[Start of section]
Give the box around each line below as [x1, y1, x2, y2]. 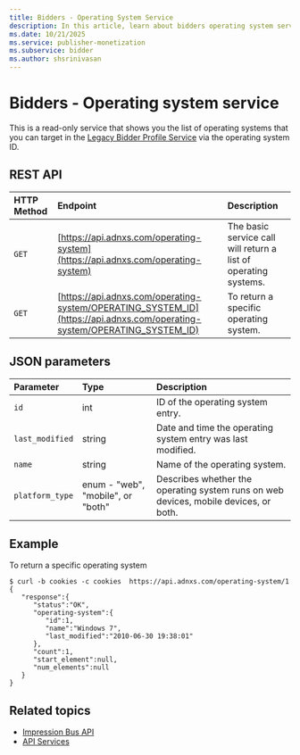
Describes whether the [155, 472, 253, 485]
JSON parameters [9, 354, 112, 369]
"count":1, [32, 648, 74, 657]
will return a [227, 242, 277, 254]
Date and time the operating [155, 421, 274, 434]
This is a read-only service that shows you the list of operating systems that [9, 122, 288, 133]
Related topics [9, 702, 91, 718]
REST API [9, 167, 62, 183]
[End of section]
What the task requires =>
The records are to be duplicated in full and exactly, with images left out.

Written response =>
Give the box around each line below as [x1, y1, x2, y2]. 
Describes whether the [155, 472, 253, 485]
JSON parameters [9, 354, 112, 369]
"count":1, [32, 648, 74, 657]
will return a [227, 242, 277, 254]
Date and time the operating [155, 421, 274, 434]
This is a read-only service that shows you the list of operating systems that [9, 122, 288, 133]
Related topics [9, 702, 91, 718]
REST API [9, 167, 62, 183]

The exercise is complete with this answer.